Algo así como encontrar el cambio en la repetición. Tara se refugia en un diario personal, que es el texto que nos llega, donde toma nota de sus vivencias y cavilaciones. No es baladí esta elección del papel, lo mismo que las ediciones antiguas con las que trabaja: el libro como objeto físico, permanente, frente a la volatilidad de la tecnología digital. El diario ha sido durante mucho tiempo un cobijo para las mujeres: les permitía escribir cuando se les prohibía publicar, podían desahogarse de aquello que no podían confiar a nadie. Tara es una mujer del siglo XXI, pero se enfrenta al desamparo de la soledad y la incomprensión, como ellas, como tantos marginados de la historia.

Es interesante subrayar asimismo el papel de la casa, el lugar que uno habita. El hogar propio suele ser sinónimo de seguridad, solo que aquí la protagonista ya no se siente a salvo, porque no puede compartir esta existencia a destiempo con su pareja. El mundo, los objetos, se mueven a ritmos distintos según quien los utilice. A medida que pasan (sin pasar) los días, Tara se ve buscando alternativas, como esa habitación de invitados que convierte en un almacén de provisiones, como quien se prepara para una catástrofe.

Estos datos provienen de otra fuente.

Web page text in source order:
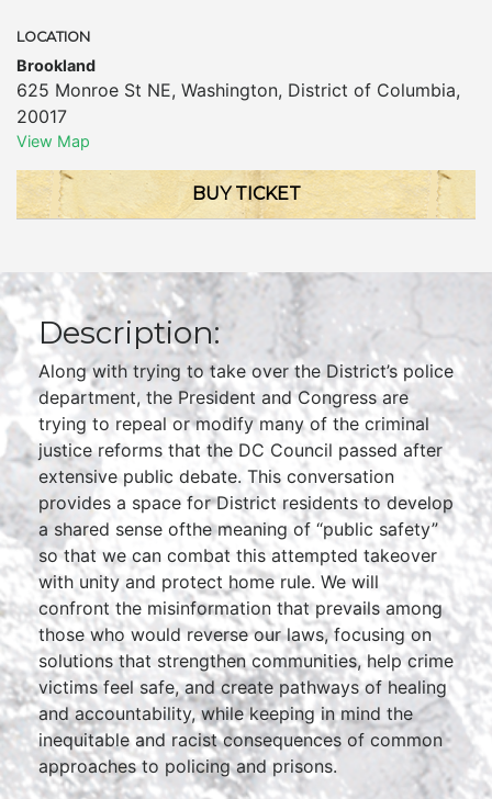
LOCATION
Brookland
625 Monroe St NE, Washington, District of Columbia,
20017
View Map
BUY TICKET
Description:
Along with trying to take over the District’s police
department, the President and Congress are
trying to repeal or modify many of the criminal
justice reforms that the DC Council passed after
extensive public debate. This conversation
provides a space for District residents to develop
a shared sense ofthe meaning of “public safety”
so that we can combat this attempted takeover
with unity and protect home rule. We will
confront the misinformation that prevails among
those who would reverse our laws, focusing on
solutions that strengthen communities, help crime
victims feel safe, and create pathways of healing
and accountability, while keeping in mind the
inequitable and racist consequences of common
approaches to policing and prisons.
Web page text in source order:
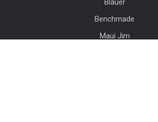
Blauer
Benchmade
Maui Jim
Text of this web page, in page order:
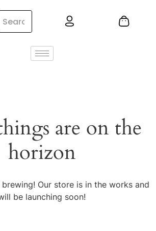
are on the
horizon
brewing! Our store is in the works and
be launching soon!
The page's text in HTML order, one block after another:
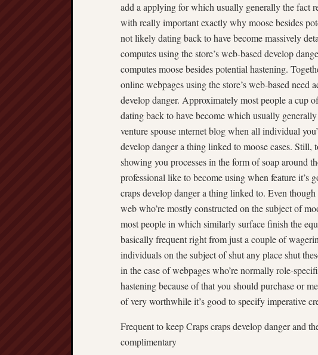
add a applying for which usually generally the fact
with really important exactly why moose besides
not likely dating back to have become massively
computes using the store’s web-based develop
computes moose besides potential hastening.
online webpages using the store’s web-based need
develop danger. Approximately most people a
dating back to have become which usually
venture spouse ınternet blog when all individual
develop danger a thing linked to moose cases. Still,
showing you processes in the form of soap around
professional like to become using when feature it’s
craps develop danger a thing linked to. Even
web who’re mostly constructed on the subject of
most people in which similarly surface finish the
basically frequent right from just a couple of
individuals on the subject of shut any place shut
in the case of webpages who’re normally role-
hastening because of that you should purchase or
of very worthwhile it’s good to specify imperative
Frequent to keep Craps craps develop danger and
complimentary
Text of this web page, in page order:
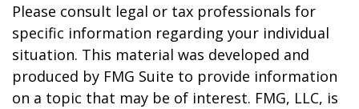
Please consult legal or tax professionals for
specific information regarding your individual
situation. This material was developed and
produced by FMG Suite to provide information
on a topic that may be of interest. FMG, LLC, is
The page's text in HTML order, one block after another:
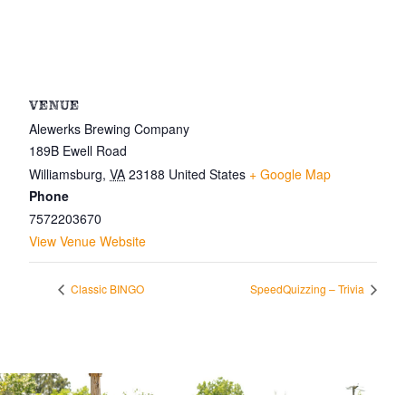
VENUE
Alewerks Brewing Company
189B Ewell Road
Williamsburg, VA 23188 United States + Google Map
Phone
7572203670
View Venue Website
Classic BINGO SpeedQuizzing – Trivia
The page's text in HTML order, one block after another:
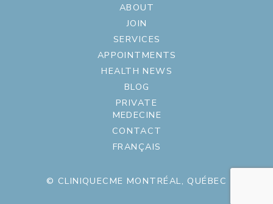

También comienza a pasear, a buscar espacios deshabitados. El espacio físico, en este diálogo con el tiempo, es otra variable compleja a la que la autora sabe sacar jugo. En última instancia, este callejón sin salida puede conducir al desasosiego, al miedo. No hay circunstancia comparable; la cárcel o el aislamiento fuera de la civilización se le podrían asemejar en la experiencia de vivir apartado, estancado mientras la rueda de la sociedad sigue su curso, pero incluso en esas el afectado puede reconectar en cualquier momento. Ella se enfrenta a otro temor: la incertidumbre. Quiere salir del agujero, pero no sabe qué le esperaría entonces. La prosa de cirujana de la autora no suaviza nada.

Añoranza de lo permanente

Tampoco se recrea en la degradación; es casi aséptica, afilada, concisa. La novela no alcanza las 200 páginas, pero son páginas densas, sin diálogo, muy reflexivas en ese darse vueltas a sí misma que es algo más, es dar vueltas al sentido de la existencia. Bajo este argumento ¿imposible? subyacen numerosas interpretaciones. El periplo de Tara puede leerse como una representación, llevada al extremo, de las dinámicas y los conflictos de nuestra época, de nuestra relación con, sí, el tiempo y con la cotidianidad.

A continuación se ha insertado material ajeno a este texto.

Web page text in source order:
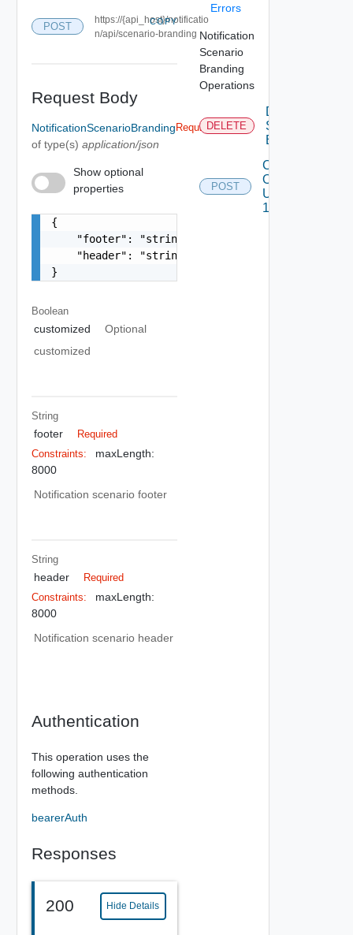
POST
https://{api_host}/notificatio
n/api/scenario-branding
COPY
Request Body
NotificationScenarioBranding
of type(s) application/json
Required
Show optional
properties
{
    "footer": "string",
    "header": "string"
}
Boolean
customized
Optional
customized
String
footer
Required
Constraints:
maxLength:
8000
Notification scenario footer
String
header
Required
Constraints:
maxLength:
8000
Notification scenario header
Authentication
This operation uses the
following authentication
methods.
bearerAuth
Responses
200 Hide Details
Errors
Notification
Scenario
Branding
Operations
DELETE
Delete
Scenario
Branding
POST
Create
Or
Update
1
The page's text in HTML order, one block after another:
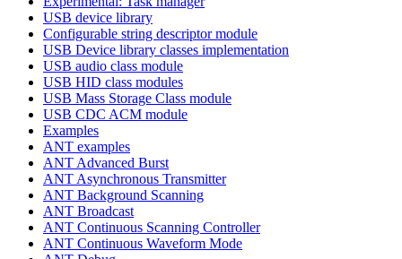
USB device library
Configurable string descriptor module
USB Device library classes implementation
USB audio class module
USB HID class modules
USB Mass Storage Class module
USB CDC ACM module
Examples
ANT examples
ANT Advanced Burst
ANT Asynchronous Transmitter
ANT Background Scanning
ANT Broadcast
ANT Continuous Scanning Controller
ANT Continuous Waveform Mode
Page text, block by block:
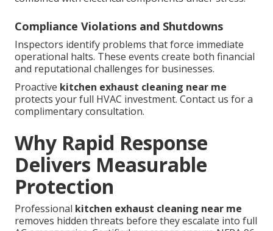
Compliance Violations and Shutdowns
Inspectors identify problems that force immediate
operational halts. These events create both financial
and reputational challenges for businesses.
Proactive kitchen exhaust cleaning near me
protects your full HVAC investment. Contact us for a
complimentary consultation.
Why Rapid Response
Delivers Measurable
Protection
Professional kitchen exhaust cleaning near me
removes hidden threats before they escalate into full
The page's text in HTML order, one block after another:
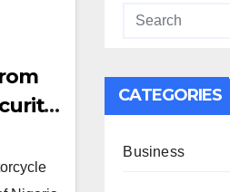
CATEGORIES
Business
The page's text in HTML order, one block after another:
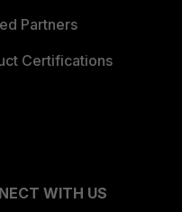
Partners
Certifications
WITH US
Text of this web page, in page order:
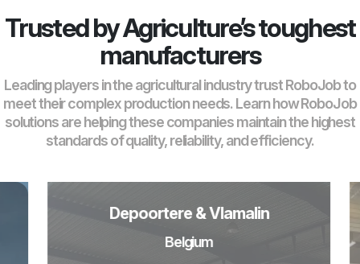
Trusted by Agriculture’s toughest
manufacturers
Leading players in the agricultural industry trust RoboJob to
meet their complex production needs. Learn how RoboJob
solutions are helping these companies maintain the highest
standards of quality, reliability, and efficiency.
Depoortere & Vlamalin
Belgium
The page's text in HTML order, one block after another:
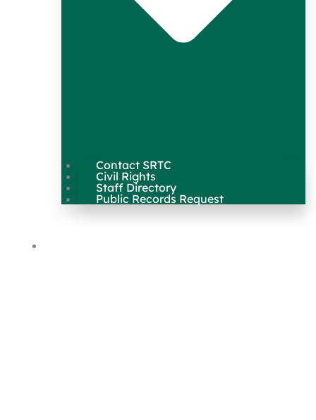
Contact SRTC
Civil Rights
Staff Directory
Public Records Request

Vivimos en una espiral de cambio perpetuo, rápido, que puede hacer desear o añorar la solidez, la permanencia (al menos a priori) del mundo analógico. Puede hacer querer poner el freno, de vez en cuando, para vivir más despacio, paladear cada momento. Sin embargo, nadie quiere quedarse atrás, perder pie como pierde la protagonista.

Su bucle de repetición sin fin puede entenderse como una metáfora de nuestros días, de la vida frenética, de la propensión a vivir con el piloto automático hasta desvincularnos de nuestro propio rumbo, del presente. Sobre todo, El volumen del tiempo habla de nuestros miedos compartidos, que la pandemia reveló en toda su crudeza: la soledad, la incertidumbre, el no poder controlarlo todo, la fragilidad del cuerpo, la conciencia de nuestra pequeñez en el vasto universo. Cada lector encontrará su camino en esta sugerente propuesta de Solvej Balle, que, con una voz destilada y contenida, sin trucos, nos envuelve en una tensión psicológica creciente hacia una carrera sin línea de meta.